Here's a short post (since I don't have as much time as I would like) with an idea of how to make Sainte-Lague even more like STV. I started thinking about it as part of my thinking that "perhaps pairwise multiwinner methods will always be too complex"; and so I tried to include some Condorcet compliance here as well.

Start with the original Sainte-Lague count. For each party, call the difference between how many voters voted for them, and how many voters they'd need to get the number of seats they currently did, the excess. Then, as in STV, start redistributing the excess. Move a few voters at a time (I don't know how many you can safely move in a batch) from their first preference to their second.

(Note that for parties that got no seats and can get no seats through redistribution, this has the same effect as elimination: their seat count is 0 and so they can get that number of seats with no voters at all.)

Now the question is in what order to redistribute. I can think of three ways. The first is in reverse Condorcet order: you redistribute the voters for Condorcet losers first. The second is from parties with few seats; and the third is whoever has the greatest excess at any point.

The method stops when no more redistribution can be done. This is also a vague idea, but I guess something like "maximal excess is minimal" could work... though I then would have to use more rigorous mathematics to show that the method actually optimizes that.

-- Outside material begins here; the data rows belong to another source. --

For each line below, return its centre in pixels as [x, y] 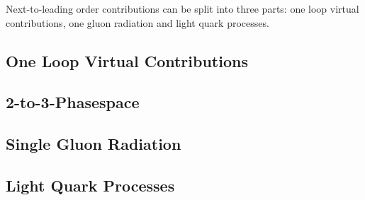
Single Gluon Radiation [94, 144]
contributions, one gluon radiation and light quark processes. [137, 22]
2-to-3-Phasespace [73, 102]
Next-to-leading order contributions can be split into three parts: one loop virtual [182, 8]
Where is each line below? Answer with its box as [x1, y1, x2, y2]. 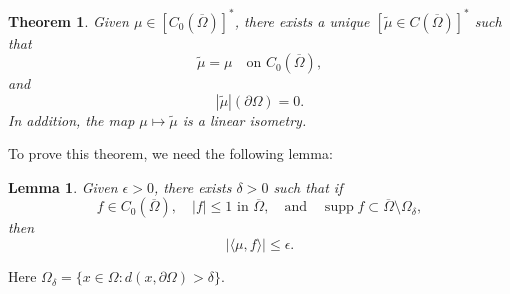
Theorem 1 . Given [8, 10, 129, 31]
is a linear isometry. [182, 109, 307, 130]
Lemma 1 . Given [8, 176, 118, 197]
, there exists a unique [234, 10, 370, 31]
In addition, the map [8, 109, 135, 130]
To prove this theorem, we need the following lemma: [8, 143, 333, 164]
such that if [273, 176, 343, 197]
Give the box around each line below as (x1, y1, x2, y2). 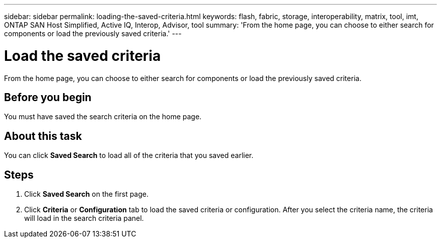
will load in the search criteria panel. (24, 214, 144, 223)
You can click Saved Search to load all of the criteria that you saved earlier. (4, 151, 254, 160)
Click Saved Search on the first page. (24, 190, 149, 199)
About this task (4, 129, 82, 142)
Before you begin (4, 91, 92, 104)
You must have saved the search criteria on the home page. (4, 112, 202, 121)
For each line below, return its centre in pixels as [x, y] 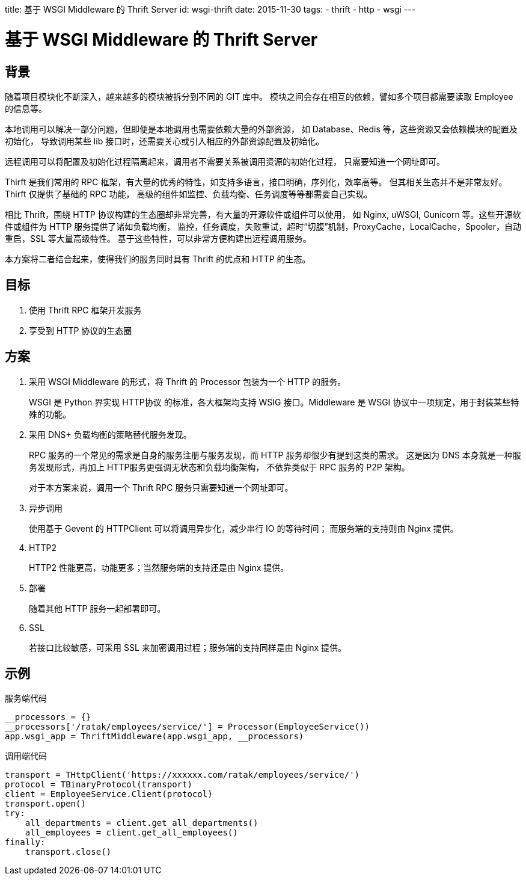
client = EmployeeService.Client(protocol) [109, 794]
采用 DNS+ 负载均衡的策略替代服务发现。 [110, 434]
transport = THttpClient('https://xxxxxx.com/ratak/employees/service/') [182, 775]
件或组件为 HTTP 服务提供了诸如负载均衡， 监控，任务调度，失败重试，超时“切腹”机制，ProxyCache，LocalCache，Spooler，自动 [263, 226]
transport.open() [45, 804]
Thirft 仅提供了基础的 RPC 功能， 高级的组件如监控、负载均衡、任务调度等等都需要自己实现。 [189, 194]
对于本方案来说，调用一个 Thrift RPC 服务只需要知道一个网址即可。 [161, 487]
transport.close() [68, 852]
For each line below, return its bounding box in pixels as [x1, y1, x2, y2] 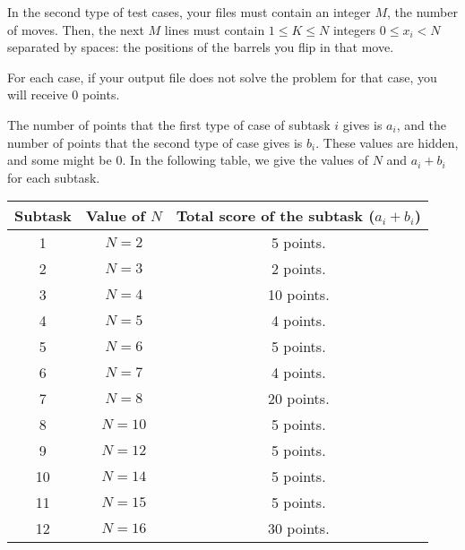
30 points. [268, 518, 330, 539]
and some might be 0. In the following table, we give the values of [7, 150, 369, 169]
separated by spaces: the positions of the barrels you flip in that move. [7, 38, 394, 56]
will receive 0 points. [7, 85, 120, 104]
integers [332, 20, 376, 39]
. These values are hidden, [315, 133, 459, 151]
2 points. [271, 258, 326, 279]
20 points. [268, 388, 330, 409]
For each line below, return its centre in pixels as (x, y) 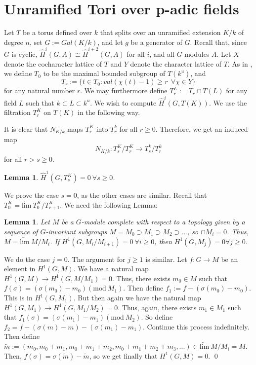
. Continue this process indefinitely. (196, 326)
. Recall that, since (218, 42)
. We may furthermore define (124, 91)
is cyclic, (24, 54)
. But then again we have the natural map (137, 298)
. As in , (240, 63)
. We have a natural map (111, 269)
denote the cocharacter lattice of (53, 63)
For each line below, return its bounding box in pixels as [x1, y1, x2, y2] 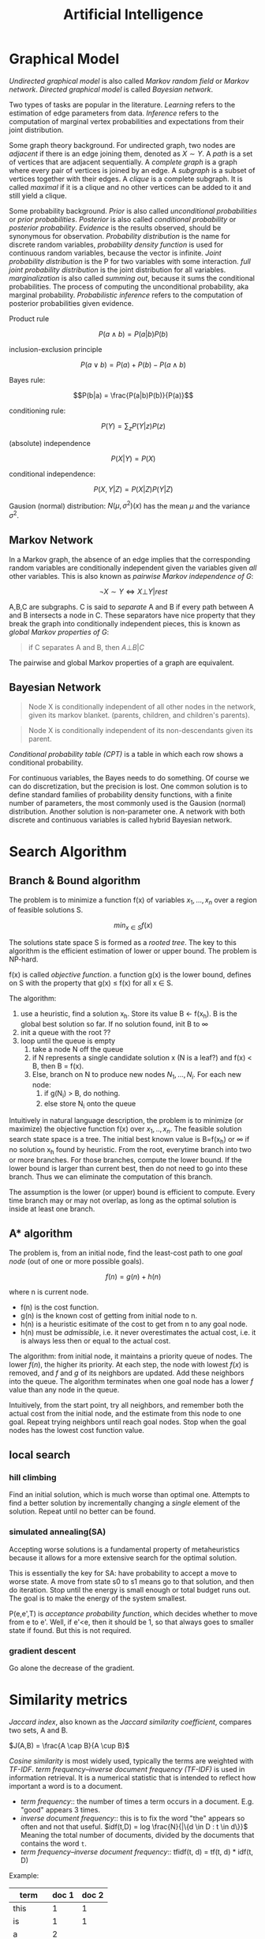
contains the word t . [20, 1839, 88, 1848]
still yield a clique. [9, 191, 68, 200]
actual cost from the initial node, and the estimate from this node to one [9, 1408, 241, 1418]
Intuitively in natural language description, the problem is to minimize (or [9, 1116, 244, 1125]
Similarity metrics [9, 1691, 129, 1709]
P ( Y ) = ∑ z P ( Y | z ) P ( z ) [100, 421, 166, 433]
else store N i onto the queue [43, 1098, 136, 1110]
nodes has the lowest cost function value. [9, 1425, 145, 1434]
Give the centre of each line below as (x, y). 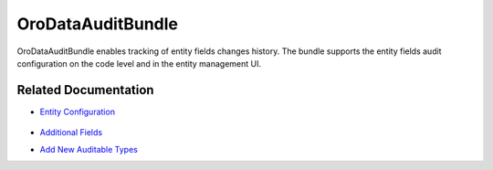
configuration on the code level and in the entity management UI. (139, 63)
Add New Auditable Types (89, 149)
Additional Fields (71, 133)
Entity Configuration (78, 112)
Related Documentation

The point of doing it in reverse Condorcet order would be to reduce to Condorcet in the single seat case. Consider an L>C>R situation with Condorcet social ordering C>L>R and where L gets the initial seat. Then all the R-votes are redistributed to C since R can't win anyway, so L loses its seat. At this point no further redistribution in this direction can alter anything (we can only distribute from L to C, not vice versa), so we'd like to finish there.

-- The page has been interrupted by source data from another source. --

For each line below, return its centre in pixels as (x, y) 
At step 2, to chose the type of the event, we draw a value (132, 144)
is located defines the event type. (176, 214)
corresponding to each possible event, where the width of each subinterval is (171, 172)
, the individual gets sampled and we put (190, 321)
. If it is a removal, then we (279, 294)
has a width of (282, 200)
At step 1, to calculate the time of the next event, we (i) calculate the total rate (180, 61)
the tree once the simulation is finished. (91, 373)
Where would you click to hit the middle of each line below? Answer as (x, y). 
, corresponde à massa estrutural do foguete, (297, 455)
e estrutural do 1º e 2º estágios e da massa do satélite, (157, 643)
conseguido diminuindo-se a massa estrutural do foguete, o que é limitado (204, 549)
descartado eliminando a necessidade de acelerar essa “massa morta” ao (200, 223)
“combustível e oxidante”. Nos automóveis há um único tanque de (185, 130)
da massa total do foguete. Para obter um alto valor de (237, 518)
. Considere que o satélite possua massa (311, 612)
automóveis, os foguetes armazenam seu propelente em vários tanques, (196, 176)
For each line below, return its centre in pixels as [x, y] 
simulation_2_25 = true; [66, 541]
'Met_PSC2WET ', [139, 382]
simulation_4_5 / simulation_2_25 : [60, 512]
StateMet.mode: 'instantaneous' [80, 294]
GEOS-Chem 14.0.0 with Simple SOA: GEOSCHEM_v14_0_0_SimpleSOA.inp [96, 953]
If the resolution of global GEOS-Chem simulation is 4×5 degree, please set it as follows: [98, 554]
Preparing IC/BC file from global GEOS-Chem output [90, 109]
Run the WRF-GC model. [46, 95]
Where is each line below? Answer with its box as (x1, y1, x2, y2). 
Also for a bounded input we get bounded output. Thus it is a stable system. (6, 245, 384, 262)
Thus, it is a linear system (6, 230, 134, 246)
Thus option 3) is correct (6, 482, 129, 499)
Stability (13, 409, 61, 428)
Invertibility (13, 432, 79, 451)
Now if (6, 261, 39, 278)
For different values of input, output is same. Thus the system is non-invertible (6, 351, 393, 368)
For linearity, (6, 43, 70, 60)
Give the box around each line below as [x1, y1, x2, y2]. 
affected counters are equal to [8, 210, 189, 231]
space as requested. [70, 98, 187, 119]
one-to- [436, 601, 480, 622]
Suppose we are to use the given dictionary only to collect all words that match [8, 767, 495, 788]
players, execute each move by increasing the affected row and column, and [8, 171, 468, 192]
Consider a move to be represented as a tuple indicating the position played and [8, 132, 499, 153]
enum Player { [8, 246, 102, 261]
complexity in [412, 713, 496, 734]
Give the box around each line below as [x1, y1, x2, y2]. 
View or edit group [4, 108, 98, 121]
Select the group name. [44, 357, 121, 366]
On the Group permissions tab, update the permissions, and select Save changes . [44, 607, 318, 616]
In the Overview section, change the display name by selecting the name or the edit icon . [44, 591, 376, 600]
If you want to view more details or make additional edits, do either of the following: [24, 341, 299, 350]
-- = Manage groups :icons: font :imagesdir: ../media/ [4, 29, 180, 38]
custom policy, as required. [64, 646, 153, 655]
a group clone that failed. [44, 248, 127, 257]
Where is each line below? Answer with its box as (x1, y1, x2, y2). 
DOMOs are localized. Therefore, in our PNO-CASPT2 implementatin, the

The few-seats order of doing it has an intuitive IRVish appeal: small parties are disqualified/redistributed first, then larger ones.

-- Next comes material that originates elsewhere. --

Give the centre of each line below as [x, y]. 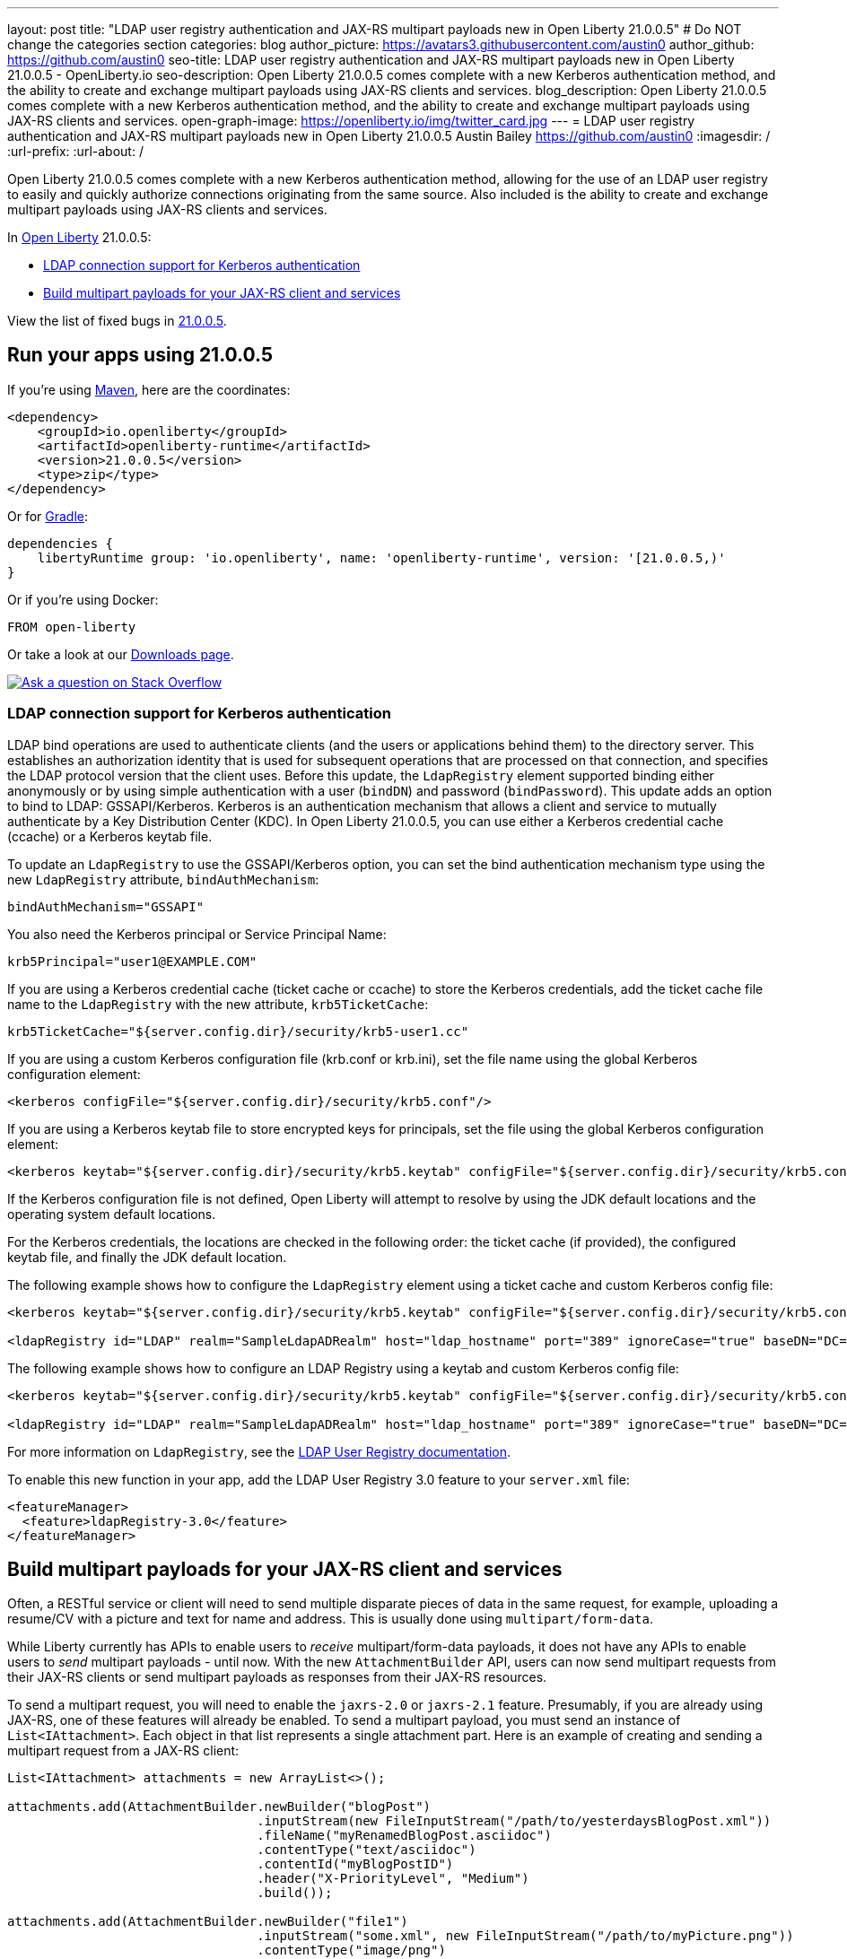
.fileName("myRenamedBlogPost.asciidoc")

Finally, the "greatest excess at any point" may have some desirabla steady-state properties, and may get closer to optimizing "maximin excess". I am not sure of this, though - it just sounds like something that would. I also think that one would elect C in the example above: R would have greatest excess (all the R-voters since they didn't get anything). Enough R-voters are distributed to C to make C win. Then L has the greatest excess and is redistributed to C as well, and it ends when they all have equal excess.


Could this idea be developed into a method that would be better than ordinary Sainte-Lague, yet also not as complex as my pairwise methods? Perhaps. But I have little time and so don't know yet. I thought I would just let you all know of the idea!

And it probably would not be cloneproof, (weakly) monotone or summable. But I don't know of any method that follows STV's algorithmic template that is.